Oh, ok. I thought I was missing something! 

Thanks,
Kate

----------


## SiFi

OK, I've put my version up. Totally unremarkable melody or speed wise I'm afraid, although the guitar backing is my first stab at using an alternate tuning (in this case DADGAD).

I had a couple of nasty "pops" appear in the recording which I have done my best to remove, so if the mando drops out for a split second that's what it is.

After listening to some of the other recordings, I have got to try to get better sound from my mando...

----------


## SiFi

Some *fantastic* work happening out there folks! I've loved all the versions so far. 

Dgsignal, great version; love the rhythm work, and a great intro.

Cam, sensational.

Benignus, great as ever.

Timsax, beautiful version; lovely clean picking and some great ornamentation.

Dave, I have but one thing to say about your version: coooooooooooooooooooooool.

----------


## Tim Saxton

> Timsax, beautiful version; lovely clean picking and some great ornamentation.


Why Thank You!  

Tim Saxton

----------


## dgillespie

> Dgsignal, great version; love the rhythm work, and a great intro.

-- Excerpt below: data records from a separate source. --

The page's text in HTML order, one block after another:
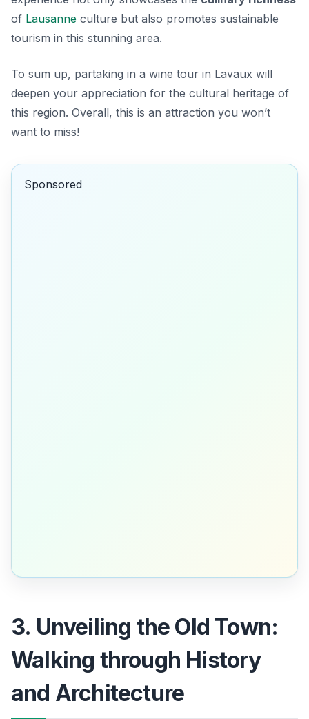
of Lausanne culture but also promotes sustainable
tourism in this stunning area.
To sum up, partaking in a wine tour in Lavaux will
deepen your appreciation for the cultural heritage of
this region. Overall, this is an attraction you won’t
want to miss!
Sponsored
3. Unveiling the Old Town:
Walking through History
and Architecture
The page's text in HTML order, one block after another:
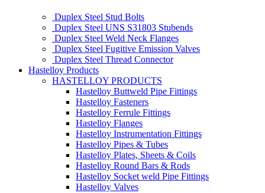
Duplex Steel Stud Bolts
Duplex Steel UNS S31803 Stubends
Duplex Steel Weld Neck Flanges
Duplex Steel Fugitive Emission Valves
Duplex Steel Thread Connector
Hastelloy Products
HASTELLOY PRODUCTS
Hastelloy Buttweld Pipe Fittings
Hastelloy Fasteners
Hastelloy Ferrule Fittings
Hastelloy Flanges
Hastelloy Instrumentation Fittings
Hastelloy Pipes & Tubes
Hastelloy Plates, Sheets & Coils
Hastelloy Round Bars & Rods
Hastelloy Socket weld Pipe Fittings
Hastelloy Valves
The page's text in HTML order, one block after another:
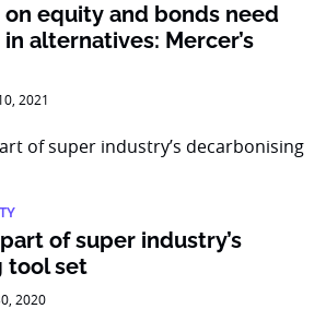
on equity and bonds need
alternatives: Mercer’s
2021
of super industry’s
tool set
2020
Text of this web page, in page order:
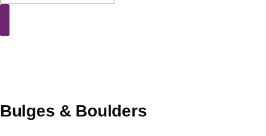
Bulges & Boulders
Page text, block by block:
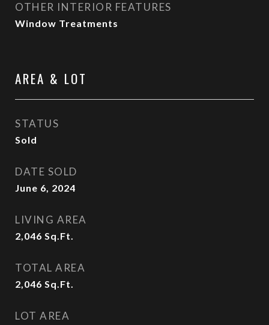
OTHER INTERIOR FEATURES
Window Treatments
AREA & LOT
STATUS
Sold
DATE SOLD
June 6, 2024
LIVING AREA
2,046 Sq.Ft.
TOTAL AREA
2,046 Sq.Ft.
LOT AREA
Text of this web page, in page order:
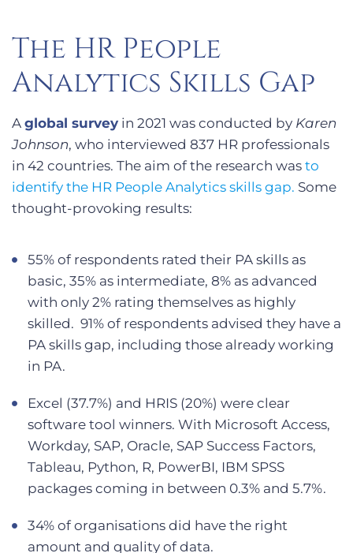
The HR People
Analytics Skills Gap
A global survey in 2021 was conducted by Karen
Johnson, who interviewed 837 HR professionals
in 42 countries. The aim of the research was to
identify the HR People Analytics skills gap. Some
thought-provoking results:
55% of respondents rated their PA skills as
basic, 35% as intermediate, 8% as advanced
with only 2% rating themselves as highly
skilled. 91% of respondents advised they have a
PA skills gap, including those already working
in PA.
Excel (37.7%) and HRIS (20%) were clear
software tool winners. With Microsoft Access,
Workday, SAP, Oracle, SAP Success Factors,
Tableau, Python, R, PowerBI, IBM SPSS
packages coming in between 0.3% and 5.7%.
34% of organisations did have the right
amount and quality of data.
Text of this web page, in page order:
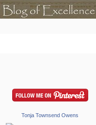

Thanks for the kind words.

Camaroonski, #I really like how crisp and clear your recording is. #What kind of setup do you use?

Dustin (dgsignal)

----------


## cam

Check page 2 of this thread dgillespie

----------


## Dave Hicks

Hey, nice batch of new recordings! Cam, I particularly liked how your version veered from side to side of the Atlantic.

D.H.

----------


## levin4now

I know I'm coming in late to this discussion. I have been gone two of the last three weeks with not much time to spare in teh middle week either. I am just downloading some RHBoy versions and they are greaet. The jazz version sounds awesome (and I"m not a fan of jazz!).

I haven't really picked the mando over the last two weeks, but made a quick recording of Fisher's and will post it soon.

----------


## Mark Normand

Well, been out of town for a bunch of July, but hacked away till I got something going tonight. Just a simple version, after much pick swapping and testing. 

Boy that's some great versions posted.
Those like me that record it straight up with no backup, I wish you would post. I would love to hear more like that. I'm determined not to edit anything except trim the start and end. I hope other lurkers aren't misled into believing editing is necessary or expected, because its not. I feel this group is a great resource, beginners unite!

----------


## carolynbeth

no fear, mnormand, I'll be posting my Authentic Beginner No Frills version with extra clams soon....  #

I don't edit my versions either -- mainly because I don't know how.....I just keep erasing and starting over. Very time-consuming, but I guess it counts as extra practice.... 
 
Couldn't find your recording on the site BTW....tho'I'm sure Craig will have it up soon. Really like this last bunch of recordings -- great stuff.

Carolyn

----------


## Bluegrasstjej

Don't worry, Normand, the beginner recordings always drop in one after another at the end of the month. I don't really like that all the advanced post the first week of the month - it doesn't really feel like a learning project then. (they're great to listen to, though) Anyway, the beginner versions will be there. I'm not a beginner on RHB but when I do recordings it doesn't matter how long I've played a tune, it will sound like a beginner version anyway because I always screw things up when I record.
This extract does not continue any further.